Assigned task. The records that follow are to be given again exactly. Do not carry over any image.

Information given.

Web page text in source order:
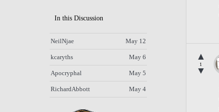
In this Discussion
May 12
NeilNjae
May 6
kcaryths
May 5
Apocryphal
May 4
RichardAbbott
▲
1
▼
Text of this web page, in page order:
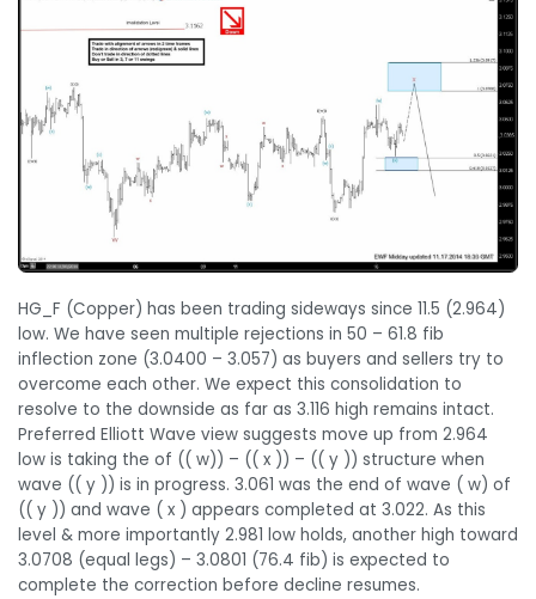
HG_F (Copper) has been trading sideways since 11.5 (2.964)
low. We have seen multiple rejections in 50 – 61.8 fib
inflection zone (3.0400 – 3.057) as buyers and sellers try to
overcome each other. We expect this consolidation to
resolve to the downside as far as 3.116 high remains intact.
Preferred Elliott Wave view suggests move up from 2.964
low is taking the of (( w)) – (( x )) – (( y )) structure when
wave (( y )) is in progress. 3.061 was the end of wave ( w) of
(( y )) and wave ( x ) appears completed at 3.022. As this
level & more importantly 2.981 low holds, another high toward
3.0708 (equal legs) – 3.0801 (76.4 fib) is expected to
complete the correction before decline resumes.
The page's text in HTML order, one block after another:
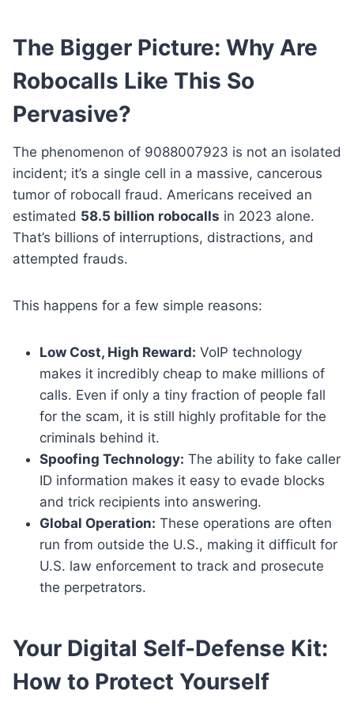
The Bigger Picture: Why Are
Robocalls Like This So
Pervasive?
The phenomenon of 9088007923 is not an isolated
incident; it’s a single cell in a massive, cancerous
tumor of robocall fraud. Americans received an
estimated 58.5 billion robocalls in 2023 alone.
That’s billions of interruptions, distractions, and
attempted frauds.
This happens for a few simple reasons:
Low Cost, High Reward: VoIP technology
makes it incredibly cheap to make millions of
calls. Even if only a tiny fraction of people fall
for the scam, it is still highly profitable for the
criminals behind it.
Spoofing Technology: The ability to fake caller
ID information makes it easy to evade blocks
and trick recipients into answering.
Global Operation: These operations are often
run from outside the U.S., making it difficult for
U.S. law enforcement to track and prosecute
the perpetrators.
Your Digital Self-Defense Kit:
How to Protect Yourself
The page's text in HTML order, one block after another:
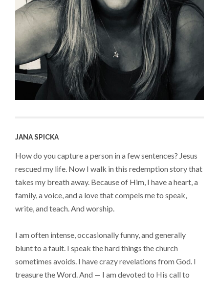
JANA SPICKA
How do you capture a person in a few sentences? Jesus
rescued my life. Now I walk in this redemption story that
takes my breath away. Because of Him, I have a heart, a
family, a voice, and a love that compels me to speak,
write, and teach. And worship.
I am often intense, occasionally funny, and generally
blunt to a fault. I speak the hard things the church
sometimes avoids. I have crazy revelations from God. I
treasure the Word. And — I am devoted to His call to
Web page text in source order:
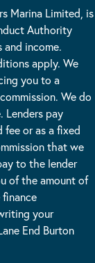
Marina Limited, is
Authority
income.
apply. We
you to a
We do
Lenders pay
fee or as a fixed
that we
to the lender
of the amount of
your
End Burton
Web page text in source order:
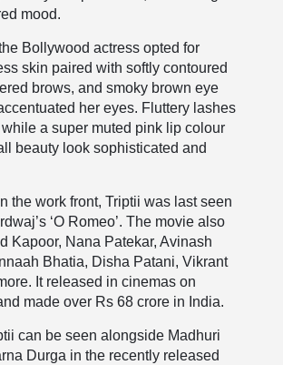
mood.
Bollywood actress opted for
skin paired with softly contoured
brows, and smoky brown eye
her eyes. Fluttery lashes
a super muted pink lip colour
beauty look sophisticated and
the work front, Triptii was last seen
‘O Romeo’. The movie also
Kapoor, Nana Patekar, Avinash
Bhatia, Disha Patani, Vikrant
It released in cinemas on
made over Rs 68 crore in India.
can be seen alongside Madhuri
Durga in the recently released
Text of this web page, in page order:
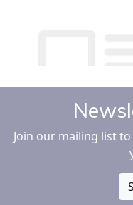
Join our mailing list
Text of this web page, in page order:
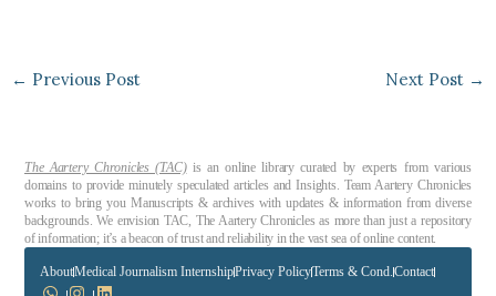
← Previous Post Next Post →
The Aartery Chronicles (TAC)is an online library curated by experts from various
domains to provide minutely speculated articles and Insights. Team Aartery Chronicles
works to bring you Manuscripts & archives with updates & information from diverse
backgrounds. We envision TAC, The Aartery Chronicles as more than just a repository
of information; it’s a beacon of trust and reliability in the vast sea of online content.
AboutMedical Journalism InternshipPrivacy PolicyTerms & Cond.Contact
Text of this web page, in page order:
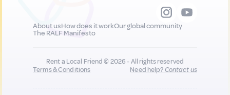
About usHow does it workOur global community
The RALF Manifesto
Rent a Local Friend © 2026 - All rights reserved
Terms & Conditions
Need help?Contact us
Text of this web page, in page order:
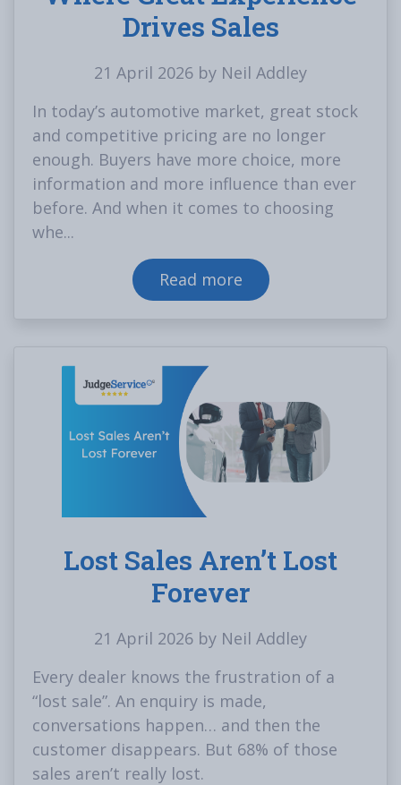
Drives Sales
21 April 2026 by Neil Addley
In today’s automotive market, great stock
and competitive pricing are no longer
enough. Buyers have more choice, more
information and more influence than ever
before. And when it comes to choosing
whe...
Read more
Lost Sales Aren’t Lost
Forever
21 April 2026 by Neil Addley
Every dealer knows the frustration of a
“lost sale”. An enquiry is made,
conversations happen… and then the
customer disappears. But 68% of those
sales aren’t really lost.
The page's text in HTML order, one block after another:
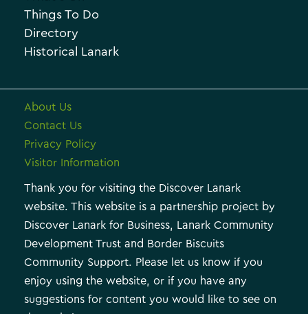
Things To Do
Directory
Historical Lanark
About Us
Contact Us
Privacy Policy
Visitor Information
Thank you for visiting the Discover Lanark
website. This website is a partnership project by
Discover Lanark for Business, Lanark Community
Development Trust and Border Biscuits
Community Support. Please let us know if you
enjoy using the website, or if you have any
suggestions for content you would like to see on
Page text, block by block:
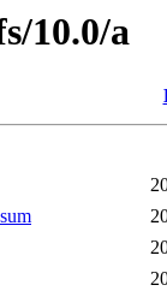
10.0/a
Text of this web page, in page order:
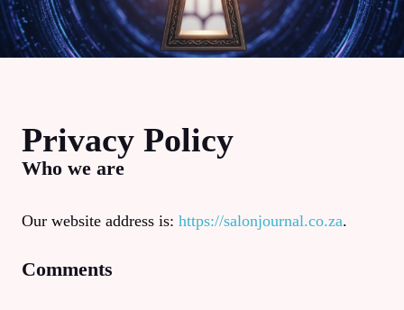
Privacy Policy
Who we are
Our website address is: https://salonjournal.co.za.
Comments
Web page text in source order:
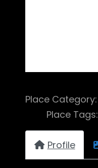
Place Category:
Place Tags:
Profile
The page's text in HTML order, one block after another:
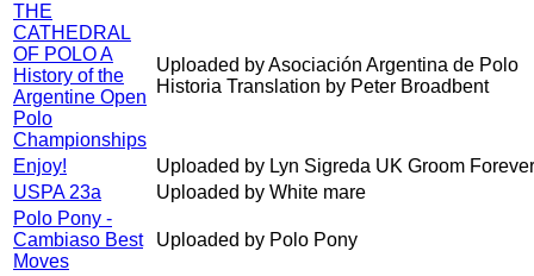
THE
CATHEDRAL
OF POLO A
History of the
Argentine Open
Polo
Championships
Uploaded by Asociación Argentina de Polo
Historia Translation by Peter Broadbent
Enjoy!
Uploaded by Lyn Sigreda UK Groom
USPA 23a
Uploaded by White mare
Polo Pony -
Cambiaso Best
Moves
Uploaded by Polo Pony
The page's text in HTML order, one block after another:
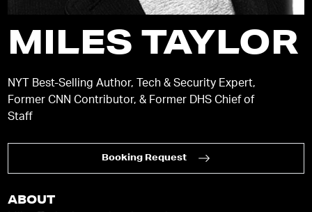
MILES TAYLOR
NYT Best-Selling Author, Tech & Security Expert,
Former CNN Contributor, & Former DHS Chief of
Staff
Booking Request
ABOUT
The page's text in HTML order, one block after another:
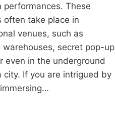
performances. These
often take place in
venues, such as
warehouses, secret pop-up
even in the underground
city. If you are intrigued by
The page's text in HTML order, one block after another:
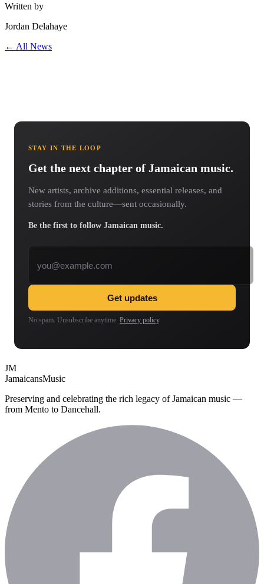
Written by
Jordan Delahaye
← All News
STAY IN THE LOOP
Get the next chapter of Jamaican music.
New artists, archive additions, essential releases, and
stories from the culture—sent occasionally.
Be the first to follow Jamaican music.
Get updates
No spam. Unsubscribe anytime. Privacy policy.
JM
JamaicansMusic
Preserving and celebrating the rich legacy of Jamaican music —
from Mento to Dancehall.
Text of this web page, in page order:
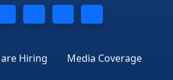
Hiring Media Coverage
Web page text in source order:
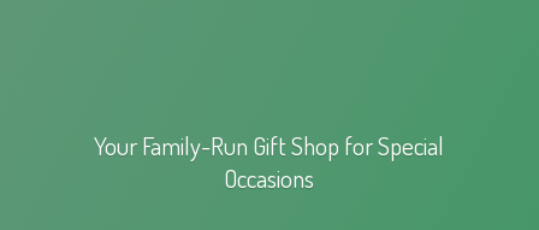
Your Family-Run Gift Shop forSpecial
Occasions
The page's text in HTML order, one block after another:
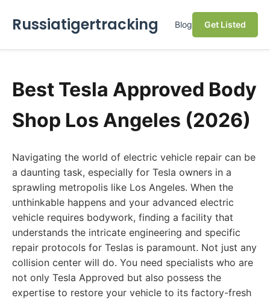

Output.
Web page text in source order:
In this Discussion
May 12
NeilNjae
May 6
kcaryths
May 5
Apocryphal
May 4
RichardAbbott
▲
1
▼
Text of this web page, in page order:
HG_F (Copper) has been trading sideways since 11.5 (2.964)
low. We have seen multiple rejections in 50 – 61.8 fib
inflection zone (3.0400 – 3.057) as buyers and sellers try to
overcome each other. We expect this consolidation to
resolve to the downside as far as 3.116 high remains intact.
Preferred Elliott Wave view suggests move up from 2.964
low is taking the of (( w)) – (( x )) – (( y )) structure when
wave (( y )) is in progress. 3.061 was the end of wave ( w) of
(( y )) and wave ( x ) appears completed at 3.022. As this
level & more importantly 2.981 low holds, another high toward
3.0708 (equal legs) – 3.0801 (76.4 fib) is expected to
complete the correction before decline resumes.
The page's text in HTML order, one block after another:
The Bigger Picture: Why Are
Robocalls Like This So
Pervasive?
The phenomenon of 9088007923 is not an isolated
incident; it’s a single cell in a massive, cancerous
tumor of robocall fraud. Americans received an
estimated 58.5 billion robocalls in 2023 alone.
That’s billions of interruptions, distractions, and
attempted frauds.
This happens for a few simple reasons:
Low Cost, High Reward: VoIP technology
makes it incredibly cheap to make millions of
calls. Even if only a tiny fraction of people fall
for the scam, it is still highly profitable for the
criminals behind it.
Spoofing Technology: The ability to fake caller
ID information makes it easy to evade blocks
and trick recipients into answering.
Global Operation: These operations are often
run from outside the U.S., making it difficult for
U.S. law enforcement to track and prosecute
the perpetrators.
Your Digital Self-Defense Kit:
How to Protect Yourself
The page's text in HTML order, one block after another:
JANA SPICKA
How do you capture a person in a few sentences? Jesus
rescued my life. Now I walk in this redemption story that
takes my breath away. Because of Him, I have a heart, a
family, a voice, and a love that compels me to speak,
write, and teach. And worship.
I am often intense, occasionally funny, and generally
blunt to a fault. I speak the hard things the church
sometimes avoids. I have crazy revelations from God. I
treasure the Word. And — I am devoted to His call to
Web page text in source order:
Marina Limited, is
Authority
income.
apply. We
you to a
We do
Lenders pay
fee or as a fixed
that we
to the lender
of the amount of
your
End Burton
Web page text in source order:
mood.
Bollywood actress opted for
skin paired with softly contoured
brows, and smoky brown eye
her eyes. Fluttery lashes
a super muted pink lip colour
beauty look sophisticated and
the work front, Triptii was last seen
‘O Romeo’. The movie also
Kapoor, Nana Patekar, Avinash
Bhatia, Disha Patani, Vikrant
It released in cinemas on
made over Rs 68 crore in India.
can be seen alongside Madhuri
Durga in the recently released
Text of this web page, in page order:
Join our mailing list
Text of this web page, in page order:
← Previous Post Next Post →
The Aartery Chronicles (TAC)is an online library curated by experts from various
domains to provide minutely speculated articles and Insights. Team Aartery Chronicles
works to bring you Manuscripts & archives with updates & information from diverse
backgrounds. We envision TAC, The Aartery Chronicles as more than just a repository
of information; it’s a beacon of trust and reliability in the vast sea of online content.
AboutMedical Journalism InternshipPrivacy PolicyTerms & Cond.Contact
Text of this web page, in page order:
About usHow does it workOur global community
The RALF Manifesto
Rent a Local Friend © 2026 - All rights reserved
Terms & Conditions
Need help?Contact us
Text of this web page, in page order:
Drives Sales
21 April 2026 by Neil Addley
In today’s automotive market, great stock
and competitive pricing are no longer
enough. Buyers have more choice, more
information and more influence than ever
before. And when it comes to choosing
whe...
Read more
Lost Sales Aren’t Lost
Forever
21 April 2026 by Neil Addley
Every dealer knows the frustration of a
“lost sale”. An enquiry is made,
conversations happen… and then the
customer disappears. But 68% of those
sales aren’t really lost.
The page's text in HTML order, one block after another:
Things To Do
Directory
Historical Lanark
About Us
Contact Us
Privacy Policy
Visitor Information
Thank you for visiting the Discover Lanark
website. This website is a partnership project by
Discover Lanark for Business, Lanark Community
Development Trust and Border Biscuits
Community Support. Please let us know if you
enjoy using the website, or if you have any
suggestions for content you would like to see on
Page text, block by block:
10.0/a
Text of this web page, in page order:
Privacy Policy
Who we are
Our website address is: https://salonjournal.co.za.
Comments
Web page text in source order:
Place Category:
Place Tags:
Profile
The page's text in HTML order, one block after another:
THE
CATHEDRAL
OF POLO A
History of the
Argentine Open
Polo
Championships
Uploaded by Asociación Argentina de Polo
Historia Translation by Peter Broadbent
Enjoy!
Uploaded by Lyn Sigreda UK Groom
USPA 23a
Uploaded by White mare
Polo Pony -
Cambiaso Best
Moves
Uploaded by Polo Pony
The page's text in HTML order, one block after another:
MILES TAYLOR
NYT Best-Selling Author, Tech & Security Expert,
Former CNN Contributor, & Former DHS Chief of
Staff
Booking Request
ABOUT
The page's text in HTML order, one block after another:
performances. These
often take place in
venues, such as
warehouses, secret pop-up
even in the underground
city. If you are intrigued by
The page's text in HTML order, one block after another:
Written by
Jordan Delahaye
← All News
STAY IN THE LOOP
Get the next chapter of Jamaican music.
New artists, archive additions, essential releases, and
stories from the culture—sent occasionally.
Be the first to follow Jamaican music.
Get updates
No spam. Unsubscribe anytime. Privacy policy.
JM
JamaicansMusic
Preserving and celebrating the rich legacy of Jamaican music —
from Mento to Dancehall.
Text of this web page, in page order:
Hiring Media Coverage
Web page text in source order:
Your Family-Run Gift Shop forSpecial
Occasions
The page's text in HTML order, one block after another:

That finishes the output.